■ **TASK INSTRUCTIONS**: In the material below, find all lines with the string "Louisiana" and copy them.

■ **MATERIAL FOR THIS TASK**:
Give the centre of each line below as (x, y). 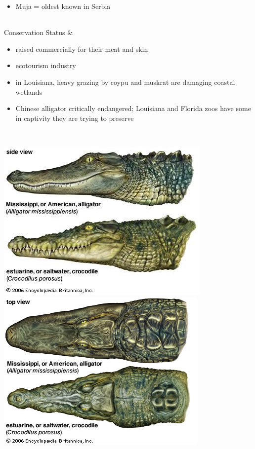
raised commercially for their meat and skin (82, 49)
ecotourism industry (46, 65)
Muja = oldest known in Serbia (63, 6)
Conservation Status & (39, 32)
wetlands (29, 92)
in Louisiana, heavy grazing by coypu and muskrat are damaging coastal (125, 82)
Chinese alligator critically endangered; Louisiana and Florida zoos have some (133, 108)
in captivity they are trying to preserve (75, 118)

■ **TASK OUTPUT**:
in Louisiana, heavy grazing by coypu and muskrat are damaging coastal (125, 82)
Chinese alligator critically endangered; Louisiana and Florida zoos have some (133, 108)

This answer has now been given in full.